__BRIEF__.
Count every line in the entries that contains "section". Report that count alone.

__Data excerpts__.
= = = = =
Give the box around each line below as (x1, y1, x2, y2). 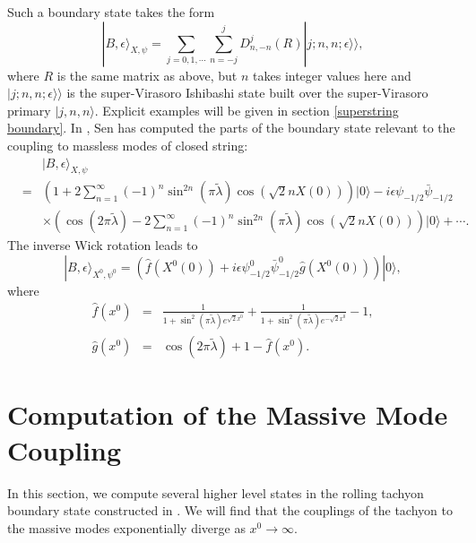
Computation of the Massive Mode (7, 396, 448, 433)
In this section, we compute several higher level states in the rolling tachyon (7, 483, 424, 502)
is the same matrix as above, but (56, 65, 238, 84)
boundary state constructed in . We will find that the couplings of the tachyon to (7, 501, 453, 520)
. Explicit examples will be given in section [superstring (94, 100, 399, 119)
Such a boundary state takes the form (7, 3, 215, 21)
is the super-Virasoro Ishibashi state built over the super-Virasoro (66, 83, 428, 102)
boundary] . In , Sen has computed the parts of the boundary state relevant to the (7, 118, 455, 137)
= = = = =
__RESPONSE TO THIS EXERCISE__.
2